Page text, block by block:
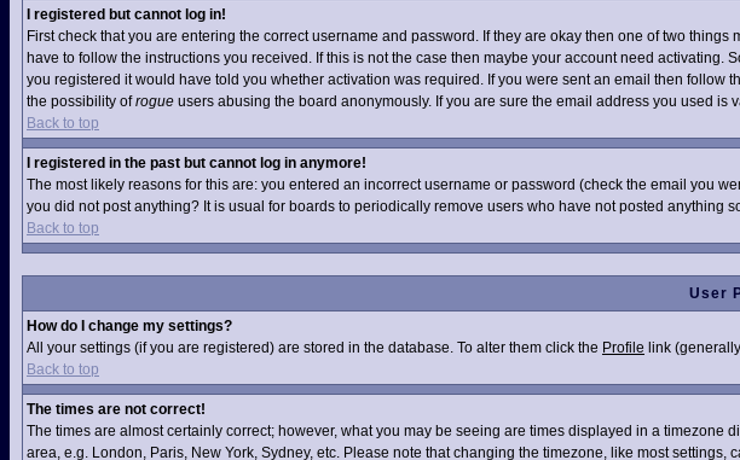
I registered but cannot log in!
First check that you are entering the correct username and password. If they are okay then one of two
have to follow the instructions you received. If this is not the case then maybe your account need
you registered it would have told you whether activation was required. If you were sent an email then
the possibility ofrogue users abusing the board anonymously. If you are sure the email address you used is
Back to top
I registered in the past but cannot log in anymore!
The most likely reasons for this are: you entered an incorrect username or password (check the email you
you did not post anything? It is usual for boards to periodically remove users who have not posted
Back to top
User
How do I change my settings?
All your settings (if you are registered) are stored in the database. To alter them click the Profile link
Back to top
The times are not correct!
The times are almost certainly correct; however, what you may be seeing are times displayed in a
area, e.g. London, Paris, New York, Sydney, etc. Please note that changing the timezone, like most
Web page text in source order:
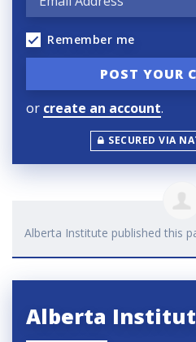
Remember me
or create an account.
SECURED VIA
Alberta Institute published this
Alberta
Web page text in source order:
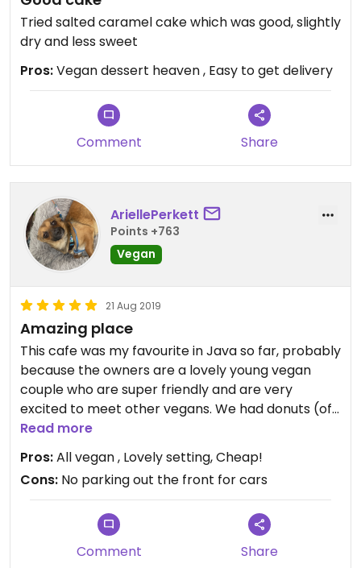
Tried salted caramel cake which was good, slightly
dry and less sweet
Pros:Vegan dessert heaven , Easy to get delivery
Comment Share
AriellePerkett
Points +763
Vegan
21 Aug 2019
Amazing place
This cafe was my favourite in Java so far, probably
because the owners are a lovely young vegan
couple who are super friendly and are very
excited to meet other vegans. We had donuts (of
course) and drinks. My choc red velvet drink was
delicious and my donut was so soft and yummy. I
wish I had more time to try the mains as they also
looked yummy. They have biodegradable plastic
bags and metal straws in the drinks. 100
recommend this place.
Read more
Pros:All vegan , Lovely setting, Cheap!
Cons: No parking out the front for cars
Comment Share
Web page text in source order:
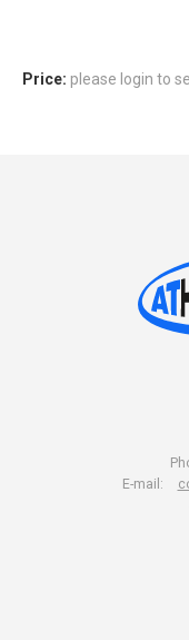
Price: please login to
E-mail:
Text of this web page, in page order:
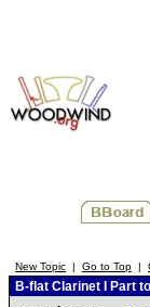
New Topic | Go to Top |
B-flat Clarinet I Part
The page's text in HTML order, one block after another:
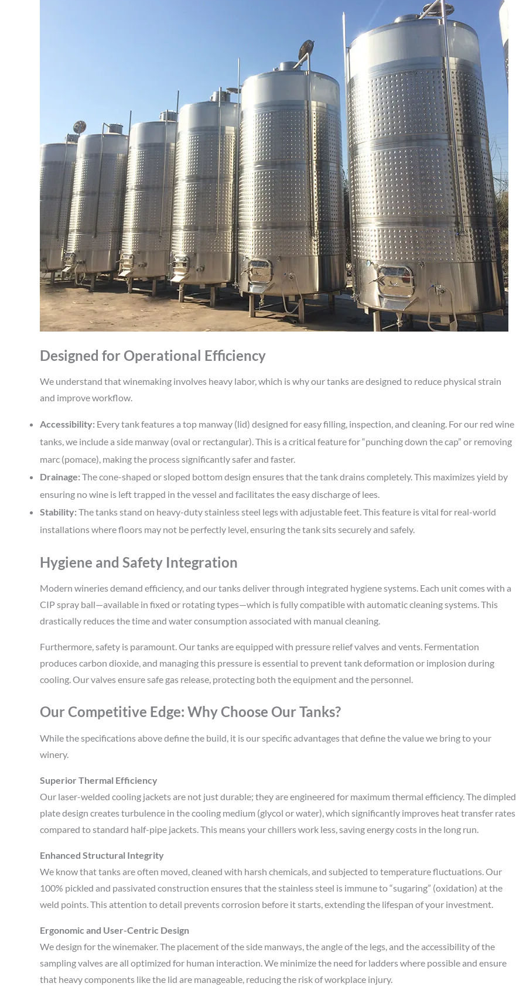
Designed for Operational Efficiency
We understand that winemaking involves heavy labor, which is why our tanks are designed to reduce physical strain
and improve workflow.
Accessibility: Every tank features a top manway (lid) designed for easy filling, inspection, and cleaning. For our red wine
tanks, we include a side manway (oval or rectangular). This is a critical feature for “punching down the cap” or removing
marc (pomace), making the process significantly safer and faster.
Drainage: The cone-shaped or sloped bottom design ensures that the tank drains completely. This maximizes yield by
ensuring no wine is left trapped in the vessel and facilitates the easy discharge of lees.
Stability: The tanks stand on heavy-duty stainless steel legs with adjustable feet. This feature is vital for real-world
installations where floors may not be perfectly level, ensuring the tank sits securely and safely.
Hygiene and Safety Integration
Modern wineries demand efficiency, and our tanks deliver through integrated hygiene systems. Each unit comes with a
CIP spray ball—available in fixed or rotating types—which is fully compatible with automatic cleaning systems. This
drastically reduces the time and water consumption associated with manual cleaning.
Furthermore, safety is paramount. Our tanks are equipped with pressure relief valves and vents. Fermentation
produces carbon dioxide, and managing this pressure is essential to prevent tank deformation or implosion during
cooling. Our valves ensure safe gas release, protecting both the equipment and the personnel.
Our Competitive Edge: Why Choose Our Tanks?
While the specifications above define the build, it is our specific advantages that define the value we bring to your
winery.
Superior Thermal Efficiency
Our laser-welded cooling jackets are not just durable; they are engineered for maximum thermal efficiency. The dimpled
plate design creates turbulence in the cooling medium (glycol or water), which significantly improves heat transfer rates
compared to standard half-pipe jackets. This means your chillers work less, saving energy costs in the long run.
Enhanced Structural Integrity
We know that tanks are often moved, cleaned with harsh chemicals, and subjected to temperature fluctuations. Our
100% pickled and passivated construction ensures that the stainless steel is immune to “sugaring” (oxidation) at the
weld points. This attention to detail prevents corrosion before it starts, extending the lifespan of your investment.
Ergonomic and User-Centric Design
We design for the winemaker. The placement of the side manways, the angle of the legs, and the accessibility of the
sampling valves are all optimized for human interaction. We minimize the need for ladders where possible and ensure
that heavy components like the lid are manageable, reducing the risk of workplace injury.

***

**Problem statement**
Look above for the line holding "Designed for Operational Efficiency". Print it and every line after it, exactly, through the line holding "Accessibility: Every tank".

**Reply**
Designed for Operational Efficiency
We understand that winemaking involves heavy labor, which is why our tanks are designed to reduce physical strain
and improve workflow.
Accessibility: Every tank features a top manway (lid) designed for easy filling, inspection, and cleaning. For our red wine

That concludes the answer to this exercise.